Borderline is a British mockumentary television comedy series devised by Michael Orton-Toliver and Chris Gau. Narrated by Ralf Little, the series launched on 2 August 2016 on Channel 5. The series follows the activity of customs agents working for Borderline, a fictionalised version of the Border Force, at the fictional Northend Airport.

In contrast to most series, which require the cast to memorise a script, Borderline is "retro-scripted": the cast is given a plot outline to guide them as they improvise their dialogue and actions.

As of December 2016, the series is available on Netflix in select regions.

==Production==
In February 2016, it was announced that Channel 5 had ordered a new comedy series. The news was revealed by Royle Family star Ralf Little.

The first series was filmed at Coventry Airport in March/April 2016.

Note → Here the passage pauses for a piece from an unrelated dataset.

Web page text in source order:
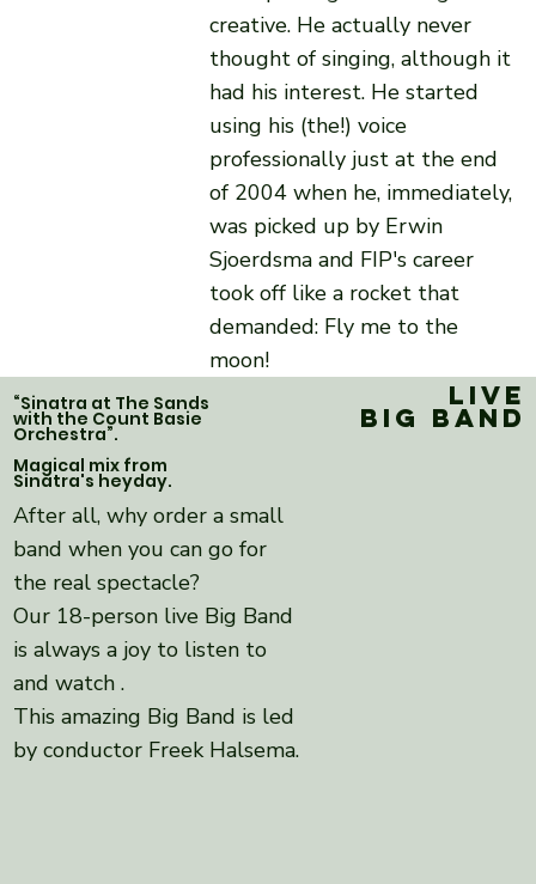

In August 2016, during the first series run it was announced by Ben Frow (Channel 5's Director of Programming) that the show had been commissioned for a second series.

==Cast==
===Main===
- David Avery as Customs Agent Tariq Mansoor
- Jackie Clune as Chief Customs Inspector Linda Proctor
- David Elms as Customs Agent Clive Hassler
- Liz Kingsman as Customs Agent Andrea "Andy" Church
- Jamie Michie as Senior Customs Agent Grant Brodie

===Recurring===
- Guz Khan as Mo
- Sunil Patel as Sujan Stevens
- Manoj Anand as Kareem Khan (series 1)
- Alan Faulkner as David Thompson (series 1)
- Patricia Drabble as Fran Lewis (series 1)
- Guy Normas as Steve Marks (series 1)
- Cameron Moon as Sheikh Mohammed (series 1)
- Paulina Boneva as Zara Lewis (series 2)

===Notable guest===
- Mark Addy as himself (series 1)
- Jamie Demetriou as DJ Stefano Rocco (series 1)
- Kerry Howard as Stacey Allen (series 1)
- Jayde Adams as Celeste Ferguson (series 1)
- Kris Marshall as Baron (series 2)
- Elizabeth Berrington as Mary Parfitt (series 2)
- Josie Lawrence as Eleanor Wilson (series 2)

==Cancellation==

On 19 October 2017, Channel 5 had announced Borderline would not return for its third series due to a drop in ratings and just 12 episodes were produced in two series.